T2. Mr Gildernew asked the Minister of Agriculture, Environment and Rural Affairs, who will be aware that the European Commission has called for the North to be included in the Irish grass-fed beef protected geographical indication (PGI) application, whether he joins him in welcoming that development. (AQT 1352/17-22)

Photo of Colm Gildernew Colm Gildernew Sinn Féin

The Minister will be aware of the welcomed additional value that such an inclusion would have in the value of our beef output — up to 20%, some evidence indicates — and of the fact that the carbon footprint of our grass-fed cattle is much lower than the global average. Does the Minister agree that an all-Ireland PGI status would play a key role in recognising the fact that we have the world's most climate-friendly beef here on the island of Ireland?

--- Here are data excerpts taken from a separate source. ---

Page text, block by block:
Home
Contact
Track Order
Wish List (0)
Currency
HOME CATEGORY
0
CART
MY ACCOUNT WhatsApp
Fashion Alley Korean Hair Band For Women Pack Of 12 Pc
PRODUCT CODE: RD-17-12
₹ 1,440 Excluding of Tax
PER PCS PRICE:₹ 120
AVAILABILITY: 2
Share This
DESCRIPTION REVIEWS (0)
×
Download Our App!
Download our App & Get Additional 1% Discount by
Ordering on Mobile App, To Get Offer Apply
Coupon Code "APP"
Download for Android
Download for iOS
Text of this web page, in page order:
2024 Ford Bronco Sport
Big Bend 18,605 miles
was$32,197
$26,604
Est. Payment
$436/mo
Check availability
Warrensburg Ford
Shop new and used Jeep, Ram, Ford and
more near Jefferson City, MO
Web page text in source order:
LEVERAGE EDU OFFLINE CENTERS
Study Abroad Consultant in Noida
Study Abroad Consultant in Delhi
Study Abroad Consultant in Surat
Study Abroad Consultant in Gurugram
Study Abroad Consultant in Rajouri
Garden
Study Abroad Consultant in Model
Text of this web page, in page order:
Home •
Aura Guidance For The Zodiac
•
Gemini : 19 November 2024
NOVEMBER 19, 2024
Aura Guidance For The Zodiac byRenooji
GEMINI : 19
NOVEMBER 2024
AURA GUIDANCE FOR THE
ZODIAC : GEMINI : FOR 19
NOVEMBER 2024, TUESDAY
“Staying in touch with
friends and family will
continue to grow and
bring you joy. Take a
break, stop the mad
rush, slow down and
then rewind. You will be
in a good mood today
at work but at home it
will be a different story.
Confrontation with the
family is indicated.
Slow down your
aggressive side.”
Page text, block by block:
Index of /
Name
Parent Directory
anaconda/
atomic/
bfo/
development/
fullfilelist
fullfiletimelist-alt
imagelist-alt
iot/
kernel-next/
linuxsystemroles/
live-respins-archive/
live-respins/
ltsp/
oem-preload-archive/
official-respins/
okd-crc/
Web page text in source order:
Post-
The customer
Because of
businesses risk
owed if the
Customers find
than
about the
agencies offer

Photo of Edwin Poots Edwin Poots DUP

I am delighted to hear the Member making the argument that I was making earlier in Question Time — that it would be ludicrous to shift beef production from Northern Ireland to less carbon-friendly places in the world and that, therefore, the legislation before us is unwise. With regard to the issue that he raises, yes, we should be looking to identify every marketing opportunity that exists, and I therefore support the PGI Irish grass-fed status. There is potential for a British grass-fed status, which we may also be able to apply to. I do not care who gives us the highest price for our beef; I will be happy to take the highest price for beef from anywhere in the world if I can get it for my farmers.